• [Task statement]:
In the copy, keep the lines from the first line of the material below through the line containing "Expected Ranges (35, 192, 214, 218)" exactly as they are, and include no pictures.

• [Given entries]:
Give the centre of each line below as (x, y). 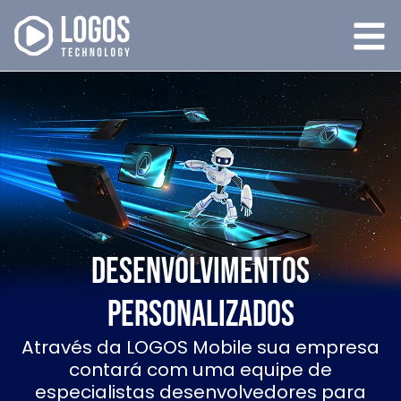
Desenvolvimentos (200, 272)
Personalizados (200, 315)
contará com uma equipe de (200, 370)
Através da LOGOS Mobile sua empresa (200, 347)
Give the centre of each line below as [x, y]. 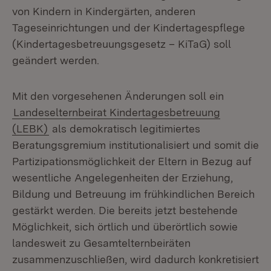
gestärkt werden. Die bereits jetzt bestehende [125, 210]
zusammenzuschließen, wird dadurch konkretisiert [135, 259]
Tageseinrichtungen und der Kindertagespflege [129, 28]
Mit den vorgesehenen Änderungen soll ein [118, 96]
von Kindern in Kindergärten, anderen [104, 11]
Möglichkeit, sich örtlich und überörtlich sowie [125, 227]
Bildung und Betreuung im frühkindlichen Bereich [133, 194]
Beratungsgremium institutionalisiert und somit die [135, 145]
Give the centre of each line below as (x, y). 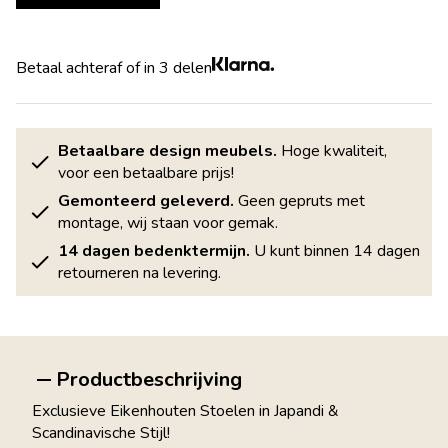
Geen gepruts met (299, 200)
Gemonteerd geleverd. (146, 200)
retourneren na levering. (139, 272)
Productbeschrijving (149, 379)
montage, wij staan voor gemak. (168, 222)
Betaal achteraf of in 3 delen (114, 67)
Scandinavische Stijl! (101, 432)
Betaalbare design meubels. (167, 150)
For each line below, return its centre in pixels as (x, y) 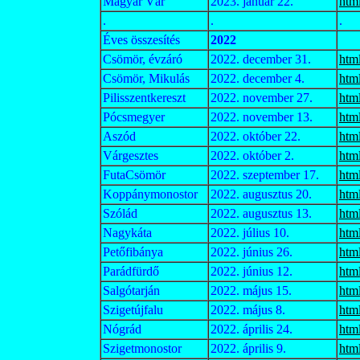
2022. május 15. (251, 290)
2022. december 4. (258, 78)
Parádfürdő (131, 271)
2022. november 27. (262, 98)
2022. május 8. (248, 310)
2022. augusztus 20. (261, 194)
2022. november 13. (262, 117)
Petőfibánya (133, 252)
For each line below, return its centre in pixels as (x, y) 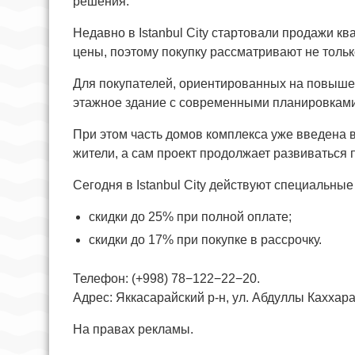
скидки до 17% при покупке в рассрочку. (205, 239)
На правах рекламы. (133, 329)
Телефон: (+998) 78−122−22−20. (166, 278)
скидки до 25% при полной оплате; (190, 216)
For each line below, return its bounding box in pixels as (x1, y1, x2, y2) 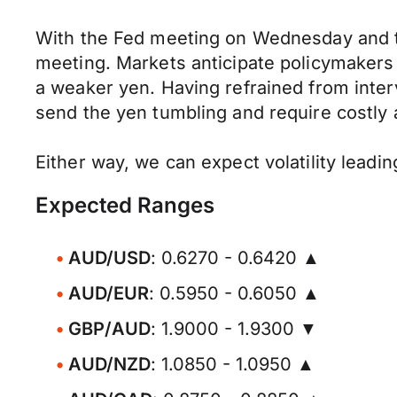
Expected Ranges (35, 192, 214, 218)
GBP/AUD (68, 318, 151, 339)
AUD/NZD (68, 354, 151, 375)
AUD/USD (68, 247, 151, 269)
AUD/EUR (68, 283, 149, 304)
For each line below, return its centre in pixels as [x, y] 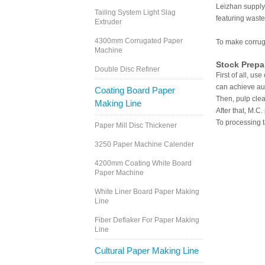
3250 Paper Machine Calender [144, 145]
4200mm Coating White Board [143, 164]
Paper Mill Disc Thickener [136, 126]
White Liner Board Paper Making [147, 192]
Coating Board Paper [135, 91]
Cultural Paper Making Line [147, 251]
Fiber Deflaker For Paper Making [147, 220]
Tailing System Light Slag [135, 13]
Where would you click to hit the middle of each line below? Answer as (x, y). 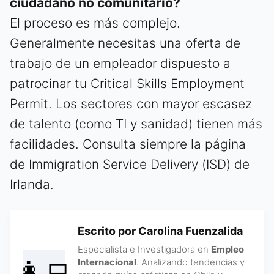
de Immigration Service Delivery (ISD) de (130, 164)
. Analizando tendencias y (191, 262)
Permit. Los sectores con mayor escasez (131, 103)
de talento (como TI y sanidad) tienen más (136, 124)
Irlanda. (32, 184)
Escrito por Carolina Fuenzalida (160, 231)
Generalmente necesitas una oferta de (125, 43)
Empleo (228, 249)
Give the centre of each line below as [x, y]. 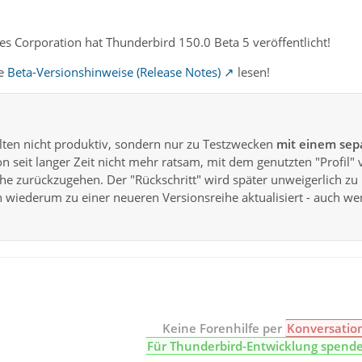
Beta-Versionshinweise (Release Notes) [114, 72]
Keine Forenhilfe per [223, 328]
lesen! [252, 72]
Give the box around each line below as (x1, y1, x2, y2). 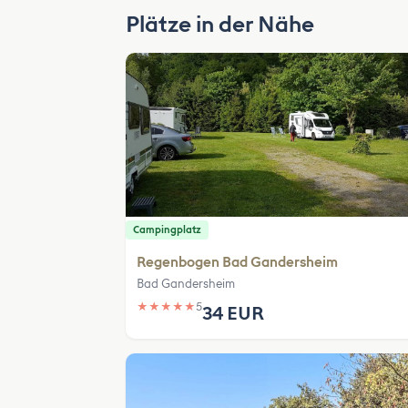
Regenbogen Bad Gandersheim (137, 254, 338, 270)
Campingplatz (133, 224, 201, 236)
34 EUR (202, 302, 264, 324)
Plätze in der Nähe (126, 11, 314, 37)
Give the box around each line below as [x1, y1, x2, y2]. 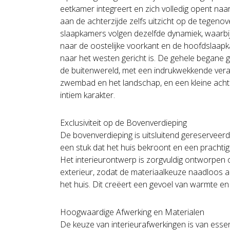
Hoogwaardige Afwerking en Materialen [60, 206, 204, 218]
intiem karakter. [60, 89, 115, 101]
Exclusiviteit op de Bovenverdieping [60, 117, 187, 129]
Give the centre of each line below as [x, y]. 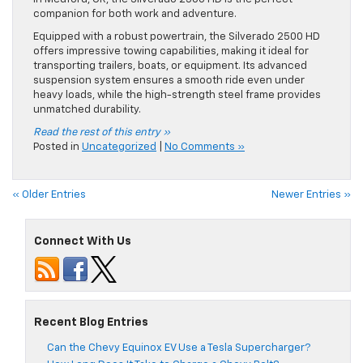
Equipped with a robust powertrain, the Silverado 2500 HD [177, 37]
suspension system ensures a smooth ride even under [169, 81]
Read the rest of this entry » [102, 133]
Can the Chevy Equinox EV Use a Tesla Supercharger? [179, 348]
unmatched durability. [87, 110]
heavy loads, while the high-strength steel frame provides [177, 96]
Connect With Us [83, 242]
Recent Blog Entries [91, 323]
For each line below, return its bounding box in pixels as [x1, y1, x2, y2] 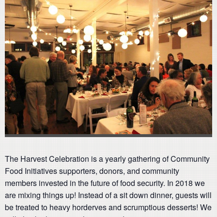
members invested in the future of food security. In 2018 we [5, 177, 205, 189]
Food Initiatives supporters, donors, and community [5, 165, 179, 177]
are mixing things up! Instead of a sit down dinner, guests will [5, 189, 212, 201]
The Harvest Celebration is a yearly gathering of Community [5, 153, 210, 165]
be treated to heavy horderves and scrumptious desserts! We [5, 201, 212, 213]
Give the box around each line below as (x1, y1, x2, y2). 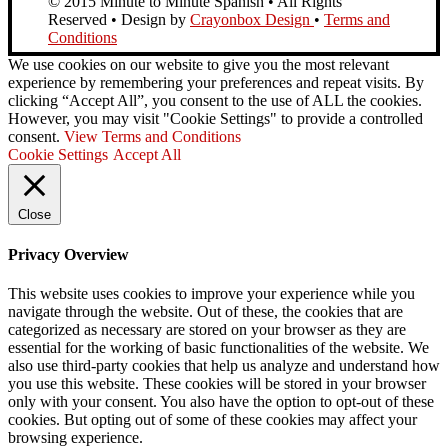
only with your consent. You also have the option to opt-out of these (8, 393, 434, 411)
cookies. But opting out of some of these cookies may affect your (8, 411, 417, 429)
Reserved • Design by (48, 10, 190, 28)
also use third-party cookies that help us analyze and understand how (8, 357, 440, 375)
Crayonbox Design (190, 10, 314, 28)
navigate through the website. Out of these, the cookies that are (8, 303, 403, 321)
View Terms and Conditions (64, 127, 241, 145)
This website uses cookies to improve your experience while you (8, 285, 415, 303)
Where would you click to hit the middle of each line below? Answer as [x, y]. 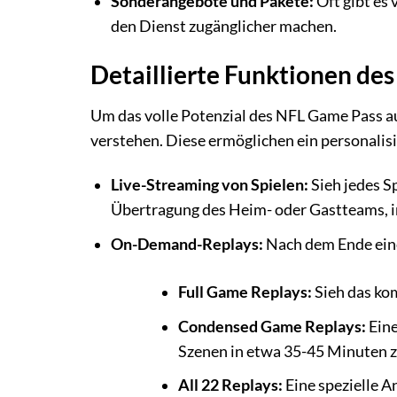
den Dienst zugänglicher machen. [223, 26]
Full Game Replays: [245, 292]
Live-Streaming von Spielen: [209, 185]
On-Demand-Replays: [187, 244]
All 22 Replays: [230, 385]
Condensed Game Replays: [272, 326]
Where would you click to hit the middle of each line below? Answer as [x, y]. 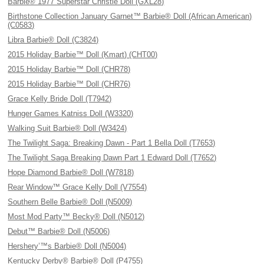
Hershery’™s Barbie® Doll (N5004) [67, 246]
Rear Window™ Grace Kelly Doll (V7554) [77, 187]
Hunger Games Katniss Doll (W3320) [71, 113]
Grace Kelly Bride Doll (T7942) [60, 99]
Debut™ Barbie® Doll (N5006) [59, 231]
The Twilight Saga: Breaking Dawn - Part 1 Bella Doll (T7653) [112, 143]
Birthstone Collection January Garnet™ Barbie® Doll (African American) [130, 16]
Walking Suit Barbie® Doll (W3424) [67, 128]
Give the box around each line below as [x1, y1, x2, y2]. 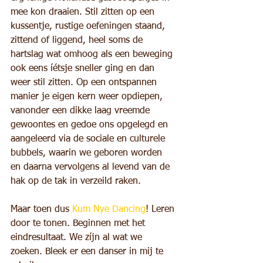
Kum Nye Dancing [72, 205, 146, 214]
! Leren [146, 205, 177, 214]
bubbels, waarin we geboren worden [11, 149, 165, 158]
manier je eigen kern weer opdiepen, [11, 92, 166, 102]
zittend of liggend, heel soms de [11, 36, 146, 45]
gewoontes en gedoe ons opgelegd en [11, 120, 171, 130]
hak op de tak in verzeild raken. [11, 177, 141, 186]
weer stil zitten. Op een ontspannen [11, 78, 160, 87]
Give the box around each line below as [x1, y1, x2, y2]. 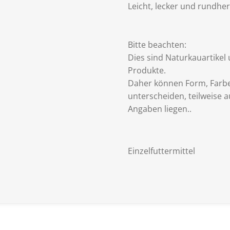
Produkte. [128, 64, 166, 76]
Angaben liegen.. [128, 103, 191, 114]
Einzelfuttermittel [128, 145, 195, 157]
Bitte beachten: [128, 39, 186, 50]
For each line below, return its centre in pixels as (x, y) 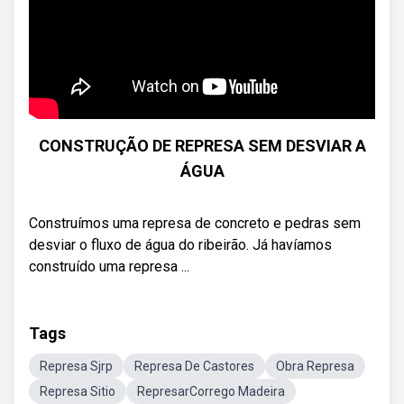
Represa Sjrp (76, 366)
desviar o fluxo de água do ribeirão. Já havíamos (180, 245)
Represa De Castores (194, 366)
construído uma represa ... (109, 266)
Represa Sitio (78, 391)
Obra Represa (315, 366)
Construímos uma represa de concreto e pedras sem (195, 223)
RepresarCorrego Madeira (211, 391)
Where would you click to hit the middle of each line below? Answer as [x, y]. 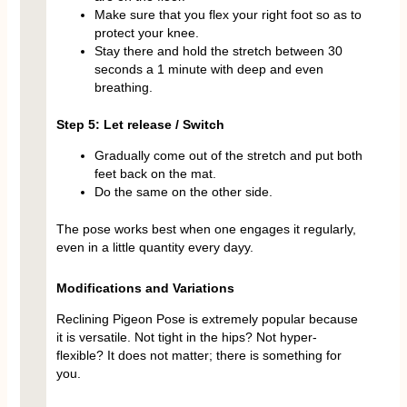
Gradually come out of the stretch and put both [228, 156]
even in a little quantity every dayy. [154, 248]
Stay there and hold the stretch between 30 [218, 51]
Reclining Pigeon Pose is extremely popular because [207, 318]
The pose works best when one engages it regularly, [206, 229]
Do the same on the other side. [183, 192]
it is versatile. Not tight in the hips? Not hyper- [186, 337]
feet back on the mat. [155, 174]
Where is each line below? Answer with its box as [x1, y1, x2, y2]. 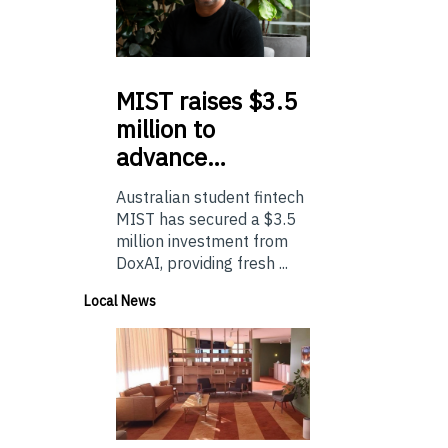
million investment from [116, 230, 288, 251]
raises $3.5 [173, 84, 297, 117]
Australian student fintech [116, 186, 304, 207]
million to [116, 112, 215, 145]
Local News [84, 291, 156, 310]
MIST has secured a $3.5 [116, 208, 296, 229]
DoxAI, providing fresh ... [116, 252, 288, 273]
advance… [116, 140, 226, 173]
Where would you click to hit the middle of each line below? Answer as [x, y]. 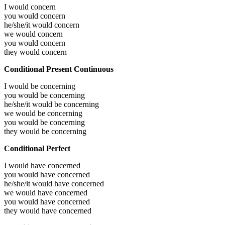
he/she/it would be [34, 104]
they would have [31, 210]
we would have [29, 192]
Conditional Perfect [37, 148]
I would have [26, 165]
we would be [26, 113]
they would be [28, 131]
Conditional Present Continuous [59, 69]
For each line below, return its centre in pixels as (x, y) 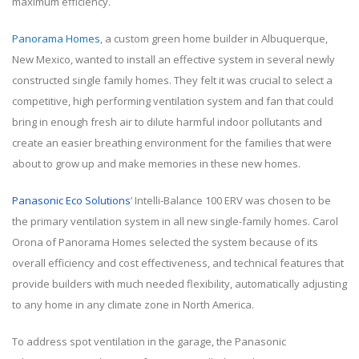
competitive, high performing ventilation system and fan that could (173, 101)
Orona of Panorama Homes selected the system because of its (165, 242)
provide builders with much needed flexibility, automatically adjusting (179, 284)
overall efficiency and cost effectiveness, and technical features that (178, 263)
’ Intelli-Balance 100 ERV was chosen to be (231, 201)
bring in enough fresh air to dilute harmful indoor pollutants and (167, 122)
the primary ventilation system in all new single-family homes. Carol (175, 222)
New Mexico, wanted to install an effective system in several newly (173, 60)
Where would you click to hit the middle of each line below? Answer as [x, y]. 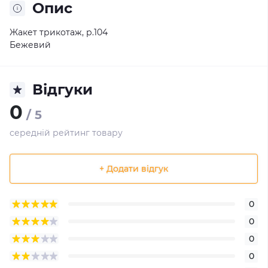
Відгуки [63, 89]
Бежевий [30, 45]
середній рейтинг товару [66, 133]
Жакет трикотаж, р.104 [59, 32]
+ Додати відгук [134, 168]
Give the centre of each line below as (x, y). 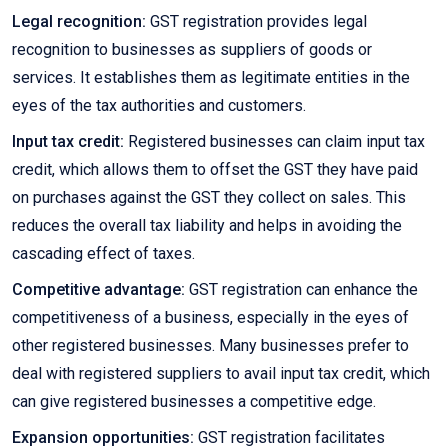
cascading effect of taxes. (103, 254)
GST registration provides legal (256, 22)
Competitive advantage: (98, 290)
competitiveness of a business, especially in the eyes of (210, 318)
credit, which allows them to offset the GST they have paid (215, 170)
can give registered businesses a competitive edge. (194, 402)
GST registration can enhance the (301, 290)
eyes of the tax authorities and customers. (159, 106)
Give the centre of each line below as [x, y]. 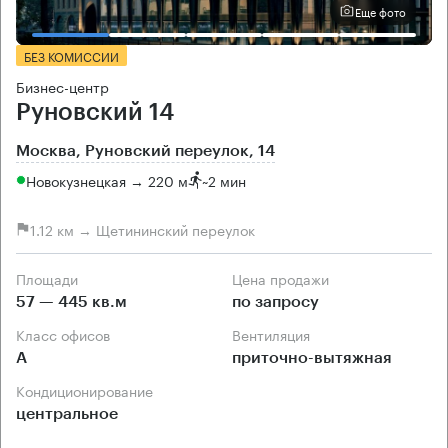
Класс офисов [67, 334]
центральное [67, 414]
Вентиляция [275, 334]
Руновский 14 [95, 112]
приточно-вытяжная [312, 358]
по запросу [275, 302]
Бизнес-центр [62, 86]
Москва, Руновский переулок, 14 [145, 151]
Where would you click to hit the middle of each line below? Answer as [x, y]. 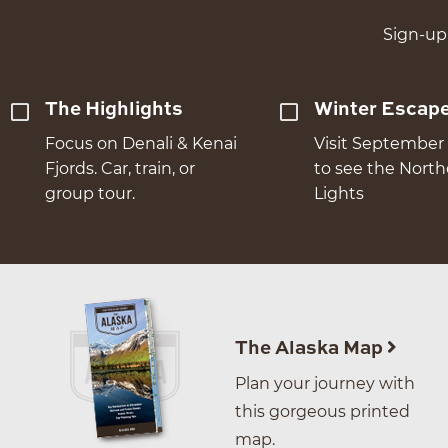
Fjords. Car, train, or [120, 169]
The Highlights [114, 110]
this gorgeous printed [322, 412]
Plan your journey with [325, 384]
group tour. [90, 194]
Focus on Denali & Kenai [141, 144]
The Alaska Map [311, 349]
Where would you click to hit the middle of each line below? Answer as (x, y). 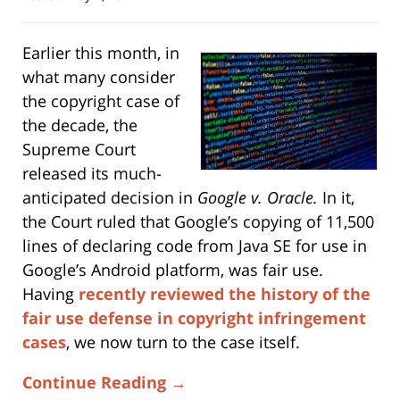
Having (50, 293)
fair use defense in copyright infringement (194, 317)
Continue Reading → (104, 382)
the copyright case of (101, 100)
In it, (336, 197)
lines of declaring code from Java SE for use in (195, 245)
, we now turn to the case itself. (183, 342)
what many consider (99, 76)
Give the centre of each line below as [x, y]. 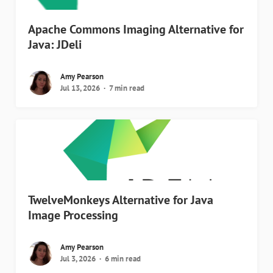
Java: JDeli [55, 45]
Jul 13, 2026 [80, 88]
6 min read [123, 259]
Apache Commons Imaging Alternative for [136, 30]
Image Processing [73, 215]
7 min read [127, 88]
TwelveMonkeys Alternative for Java [121, 200]
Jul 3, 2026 [78, 259]
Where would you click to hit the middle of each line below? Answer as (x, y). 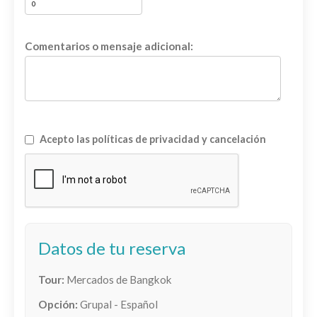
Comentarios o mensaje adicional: (109, 46)
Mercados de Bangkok (119, 279)
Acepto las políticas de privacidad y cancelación (153, 139)
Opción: (58, 304)
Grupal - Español (119, 304)
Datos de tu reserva (112, 248)
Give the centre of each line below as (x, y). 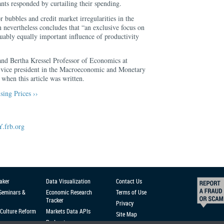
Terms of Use (131, 192)
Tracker (55, 200)
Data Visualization (68, 181)
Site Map (126, 214)
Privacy (125, 203)
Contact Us (129, 181)
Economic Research (69, 192)
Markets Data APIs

• [Exercise answer]:
Give the centre of each line below as (x, y). 
Desenvolvimentos (200, 272)
Personalizados (200, 315)
contará com uma equipe de (200, 370)
Através da LOGOS Mobile sua empresa (200, 347)
Give the centre of each line below as [x, y]. 
gestärkt werden. Die bereits jetzt bestehende [125, 210]
zusammenzuschließen, wird dadurch konkretisiert [135, 259]
Tageseinrichtungen und der Kindertagespflege [129, 28]
Mit den vorgesehenen Änderungen soll ein [118, 96]
von Kindern in Kindergärten, anderen [104, 11]
Möglichkeit, sich örtlich und überörtlich sowie [125, 227]
Bildung und Betreuung im frühkindlichen Bereich [133, 194]
Beratungsgremium institutionalisiert und somit die [135, 145]
Give the centre of each line below as (x, y). 
Geen gepruts met (299, 200)
Gemonteerd geleverd. (146, 200)
retourneren na levering. (139, 272)
Productbeschrijving (149, 379)
montage, wij staan voor gemak. (168, 222)
Betaal achteraf of in 3 delen (114, 67)
Scandinavische Stijl! (101, 432)
Betaalbare design meubels. (167, 150)
For each line below, return its centre in pixels as (x, y) 
2022. május 15. (251, 290)
2022. december 4. (258, 78)
Parádfürdő (131, 271)
2022. november 27. (262, 98)
2022. május 8. (248, 310)
2022. augusztus 20. (261, 194)
2022. november 13. (262, 117)
Petőfibánya (133, 252)
For each line below, return its centre in pixels as (x, y) 
скидки до 17% при покупке в рассрочку. (205, 239)
На правах рекламы. (133, 329)
Телефон: (+998) 78−122−22−20. (166, 278)
скидки до 25% при полной оплате; (190, 216)
For each line below, return its bounding box in pixels as (x1, y1, x2, y2) 
Expected Ranges (35, 192, 214, 218)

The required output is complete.